慕嵐的稜角已經被這些年發生的事情抹平了,慕家消失了,再也不存在了,慕方良和柳眉相繼去世,她也已經不再是過去的慕嵐。

「我很感謝,感謝以銜接受這樣一個不完美的自己。」慕嵐的聲音帶著哽咽,「說實話,以前的我很糟糕,認為這世上只有我自己最重要,可是後來我才明白,原來身邊的人過得幸福才是最重要的。」目光匆匆掠過慕安然。

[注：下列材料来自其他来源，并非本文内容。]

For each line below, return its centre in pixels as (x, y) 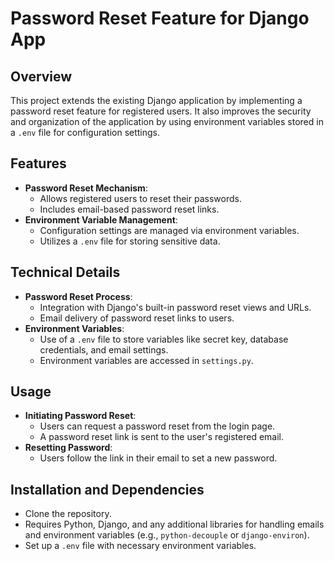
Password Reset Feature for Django (160, 18)
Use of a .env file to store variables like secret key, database (164, 339)
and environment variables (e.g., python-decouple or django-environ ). (167, 535)
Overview (41, 76)
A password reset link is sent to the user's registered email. (162, 437)
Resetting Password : (68, 448)
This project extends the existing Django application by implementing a (156, 100)
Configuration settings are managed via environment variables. (169, 230)
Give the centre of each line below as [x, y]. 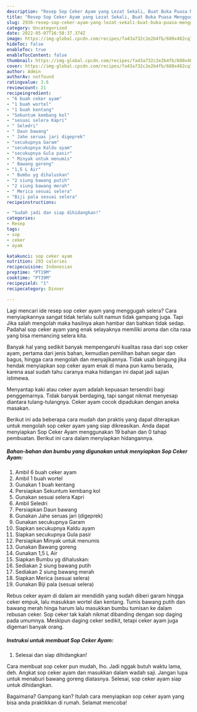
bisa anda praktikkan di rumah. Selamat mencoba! [67, 703]
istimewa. [18, 378]
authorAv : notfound [30, 77]
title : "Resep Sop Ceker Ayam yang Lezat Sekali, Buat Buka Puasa [89, 17]
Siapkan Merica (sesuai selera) [52, 578]
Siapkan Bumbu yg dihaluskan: [52, 560]
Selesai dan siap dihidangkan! [51, 655]
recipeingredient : [29, 93]
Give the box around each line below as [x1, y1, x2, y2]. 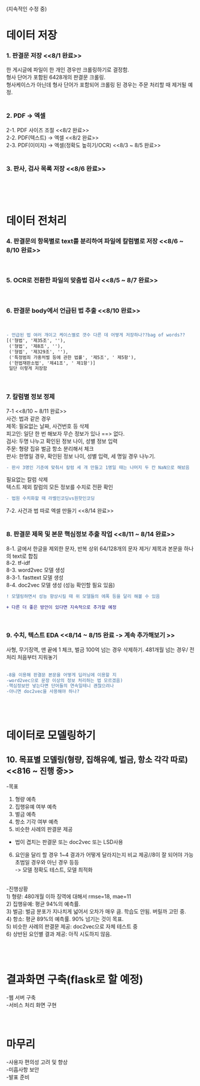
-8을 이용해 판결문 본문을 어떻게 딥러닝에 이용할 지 [6, 672, 117, 678]
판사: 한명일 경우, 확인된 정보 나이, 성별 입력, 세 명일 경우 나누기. [6, 453, 156, 460]
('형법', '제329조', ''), [8, 349, 69, 355]
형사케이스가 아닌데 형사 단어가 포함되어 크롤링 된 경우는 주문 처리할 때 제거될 [6, 81, 187, 88]
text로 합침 [12, 552, 38, 560]
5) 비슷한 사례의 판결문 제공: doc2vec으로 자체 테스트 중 [6, 923, 138, 930]
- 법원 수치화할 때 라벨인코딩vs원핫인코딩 [6, 495, 95, 502]
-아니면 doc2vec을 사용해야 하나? [6, 689, 80, 695]
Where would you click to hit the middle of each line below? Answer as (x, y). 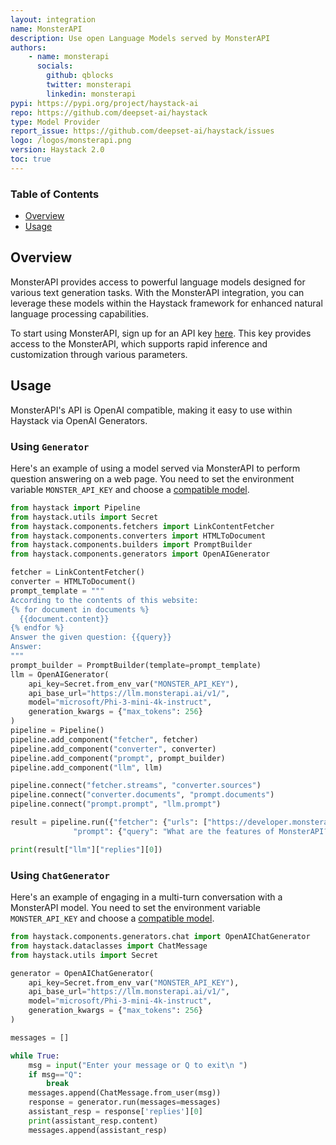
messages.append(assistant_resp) (98, 1130)
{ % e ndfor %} (37, 628)
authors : (28, 47)
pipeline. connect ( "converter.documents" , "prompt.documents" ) (142, 795)
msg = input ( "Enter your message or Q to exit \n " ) (138, 1065)
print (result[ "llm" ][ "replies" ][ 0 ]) (86, 849)
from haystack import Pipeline (75, 507)
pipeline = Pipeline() (57, 731)
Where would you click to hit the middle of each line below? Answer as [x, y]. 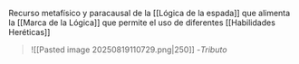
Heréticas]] [29, 32]
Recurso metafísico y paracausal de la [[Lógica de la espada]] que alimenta [149, 13]
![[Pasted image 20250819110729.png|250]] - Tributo [129, 50]
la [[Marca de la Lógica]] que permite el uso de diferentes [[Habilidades [142, 23]
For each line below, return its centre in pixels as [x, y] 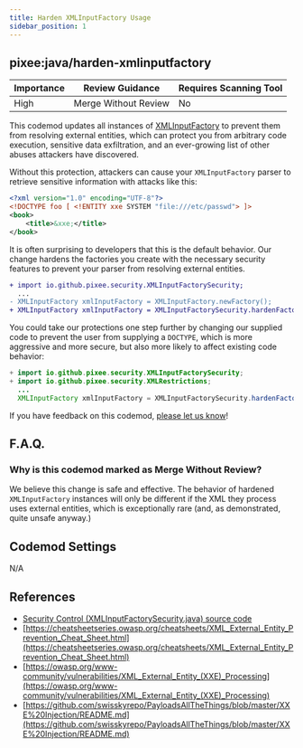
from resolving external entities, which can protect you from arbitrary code [148, 136]
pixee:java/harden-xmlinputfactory [110, 63]
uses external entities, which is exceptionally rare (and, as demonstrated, [145, 508]
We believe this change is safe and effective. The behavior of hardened [142, 489]
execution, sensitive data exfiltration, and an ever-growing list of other [140, 145]
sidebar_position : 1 [48, 26]
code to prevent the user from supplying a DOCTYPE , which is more [131, 337]
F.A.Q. [27, 444]
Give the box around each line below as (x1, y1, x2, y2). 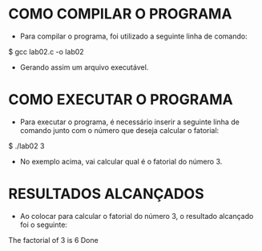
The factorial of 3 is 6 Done (8, 235, 99, 245)
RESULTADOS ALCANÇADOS (8, 185, 204, 203)
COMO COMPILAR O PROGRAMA (8, 5, 232, 23)
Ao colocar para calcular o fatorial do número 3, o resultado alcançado (19, 211, 254, 221)
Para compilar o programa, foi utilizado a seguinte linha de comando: (19, 31, 248, 41)
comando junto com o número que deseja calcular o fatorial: (19, 125, 220, 135)
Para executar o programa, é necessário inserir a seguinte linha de (19, 117, 240, 127)
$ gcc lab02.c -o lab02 (8, 47, 84, 56)
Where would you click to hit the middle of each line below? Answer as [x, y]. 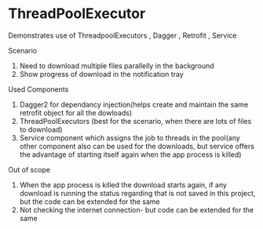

慕安然釋懷地笑,慕嵐也釋懷地笑了,「幸好,幸好我現在已經明白了,所以當幸福來臨的時候,我才能勇敢地迎接它。我也明白一個道理,不是每個做了錯事的人,都要痛苦一輩子……」

「老天爺還是公平的,不是嗎?只要認真生活,哪怕犯過錯,只要肯改,還是會有願意對自己好的人。人生那麼長,最怕的就是不肯去改的人,那麼真是要錯一輩子了。」

慕嵐若有所思地看著臺下,繼續說道:「可惜我以前不懂這個道理,一直走到現在才明白。」

「所以,以銜,我以後會好好愛著你,陪伴你,無論富有還是貧窮,這是我對你的承諾,你聽見了嗎?」

「聽見了。」高以銜感動地沉聲回答。

慕安然在臺下莫名溼了眼眶,比起慕嵐今日的幸福,她顯得落寞多了。

能夠聽到這番話,她並不後悔專程回來這一趟。